→ **How to complete this task**: The lines below, from the one holding "Bluetooth 5.3" through the one holding "ensure full coverage across all areas.", are to be restated word for word, with all images left out.

→ **Data provided**:
──────────────────────────────

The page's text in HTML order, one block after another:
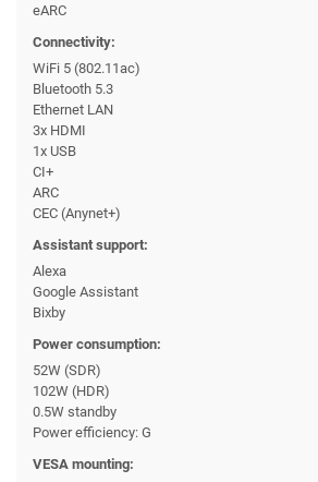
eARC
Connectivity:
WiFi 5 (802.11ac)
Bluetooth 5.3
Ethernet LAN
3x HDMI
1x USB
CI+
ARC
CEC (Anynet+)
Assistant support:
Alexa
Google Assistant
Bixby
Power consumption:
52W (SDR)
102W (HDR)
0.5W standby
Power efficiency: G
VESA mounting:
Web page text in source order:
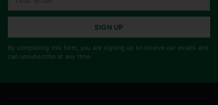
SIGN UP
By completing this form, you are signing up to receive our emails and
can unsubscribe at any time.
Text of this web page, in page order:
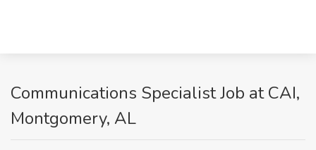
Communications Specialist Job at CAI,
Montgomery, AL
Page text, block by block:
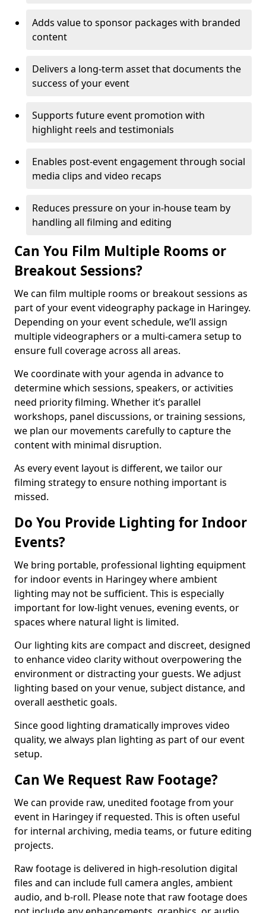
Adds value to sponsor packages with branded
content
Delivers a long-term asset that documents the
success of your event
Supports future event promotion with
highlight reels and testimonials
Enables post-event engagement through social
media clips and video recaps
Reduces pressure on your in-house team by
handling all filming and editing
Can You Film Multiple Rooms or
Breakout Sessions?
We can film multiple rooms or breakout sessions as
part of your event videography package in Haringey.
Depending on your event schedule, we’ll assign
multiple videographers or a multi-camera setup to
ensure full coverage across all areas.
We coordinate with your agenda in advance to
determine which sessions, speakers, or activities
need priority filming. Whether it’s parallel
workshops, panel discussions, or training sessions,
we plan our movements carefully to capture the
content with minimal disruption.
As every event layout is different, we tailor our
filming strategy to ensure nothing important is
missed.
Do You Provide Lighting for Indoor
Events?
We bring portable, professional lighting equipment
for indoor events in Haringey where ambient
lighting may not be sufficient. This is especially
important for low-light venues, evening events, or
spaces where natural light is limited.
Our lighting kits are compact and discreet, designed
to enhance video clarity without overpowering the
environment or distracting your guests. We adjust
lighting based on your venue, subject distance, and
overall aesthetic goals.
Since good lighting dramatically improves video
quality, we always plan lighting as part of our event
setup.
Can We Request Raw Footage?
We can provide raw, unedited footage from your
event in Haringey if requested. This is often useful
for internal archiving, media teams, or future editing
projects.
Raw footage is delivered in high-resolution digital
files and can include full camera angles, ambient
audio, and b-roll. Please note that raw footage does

──────────────────────────────

→ **Answer for this exercise**:
Bluetooth 5.3
Ethernet LAN
3x HDMI
1x USB
CI+
ARC
CEC (Anynet+)
Assistant support:
Alexa
Google Assistant
Bixby
Power consumption:
52W (SDR)
102W (HDR)
0.5W standby
Power efficiency: G
VESA mounting:
Web page text in source order:
SIGN UP
By completing this form, you are signing up to receive our emails and
can unsubscribe at any time.
Text of this web page, in page order:
Communications Specialist Job at CAI,
Montgomery, AL
Page text, block by block:
Adds value to sponsor packages with branded
content
Delivers a long-term asset that documents the
success of your event
Supports future event promotion with
highlight reels and testimonials
Enables post-event engagement through social
media clips and video recaps
Reduces pressure on your in-house team by
handling all filming and editing
Can You Film Multiple Rooms or
Breakout Sessions?
We can film multiple rooms or breakout sessions as
part of your event videography package in Haringey.
Depending on your event schedule, we’ll assign
multiple videographers or a multi-camera setup to
ensure full coverage across all areas.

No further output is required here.